How Kyvos Uses NLQ to Enhance Self-Serve Analytics

Kyvos, with the help of NLQ, allows users to have a conversation with their data. For instance, after asking “What were the sales in Q2?”, users can ask related questions like “Which products contributed the most to these sales?” It offers business-friendly insights at scale and empowers business users to interact with KPIs more meaningfully and get a complete story from their data, which can help them make data-backed decisions on time.

Here’s how:

Kyvos Dialogs: a chat interface for business users

When users ask questions in natural language, Kyvos Dialogs understands these questions and identifies the most pertinent semantic model to provide relevant answers. In addition, it remembers the context of previously asked questions and generates responses keeping that in mind. Because of this ability, users can backtrack to any previous point in their conversations, perform in-depth analysis, revise queries and explore parallel tracks. Kyvos Dialogs also suggests prompts automatically based on previously asked questions.

Natural language summarization

Imagine how simple a decision-maker’s life would be if they received custom summaries sent directly to them via email. Kyvos Dialogs scans the complete data, identifies issues or patterns and generates summaries.

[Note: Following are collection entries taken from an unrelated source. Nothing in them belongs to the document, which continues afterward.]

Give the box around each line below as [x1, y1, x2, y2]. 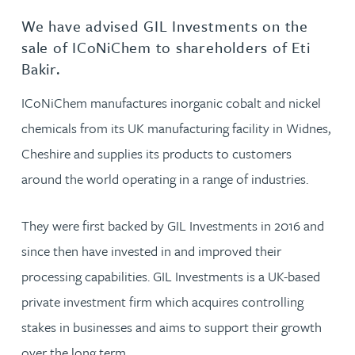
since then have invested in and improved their [21, 240, 281, 261]
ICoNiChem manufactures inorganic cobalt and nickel [21, 92, 321, 113]
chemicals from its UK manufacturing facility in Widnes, [21, 117, 330, 138]
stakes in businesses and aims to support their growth [21, 316, 322, 337]
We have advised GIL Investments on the [21, 15, 308, 36]
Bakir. [21, 58, 60, 79]
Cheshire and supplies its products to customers [21, 143, 292, 163]
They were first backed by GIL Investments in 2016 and [21, 215, 324, 235]
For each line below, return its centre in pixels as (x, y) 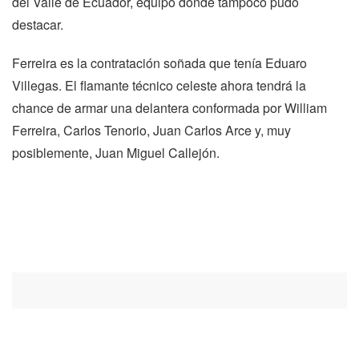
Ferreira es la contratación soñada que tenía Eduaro (159, 63)
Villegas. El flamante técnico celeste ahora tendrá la (159, 85)
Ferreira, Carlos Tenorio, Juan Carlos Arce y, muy (151, 130)
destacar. (38, 24)
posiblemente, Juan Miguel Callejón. (116, 152)
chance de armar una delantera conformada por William (169, 107)

It eliminates the need to sift through multiple dashboards manually.

Text-to-insight

Kyvos also offers a copilot that acts as a KPI designer assistant for simplifying the process of generating metrics. With this capability, data teams can explain which KPI they need and Kyvos Copilot will convert it into MDX or SQL formulas and calculations. This way, users get insights themselves without any need to learn query languages or manual query writing. Once these expressions are created, users can leverage Kyvos’ query playground to query their data and get insights in the form of visualizations like charts, tables and more. It’s perfect for power users who need insights without having to write complex queries.

Final Thoughts

Organizations today are well aware that scaling analytics capabilities across the enterprise can boost productivity, making every employee focus on strategic tasks with faster access to insights. Kyvos, with the help of NLQ, can strengthen the data democratization culture by making data accessible to all users and enabling them to focus on high-impact tasks, all while enhancing collaboration and agility across the business.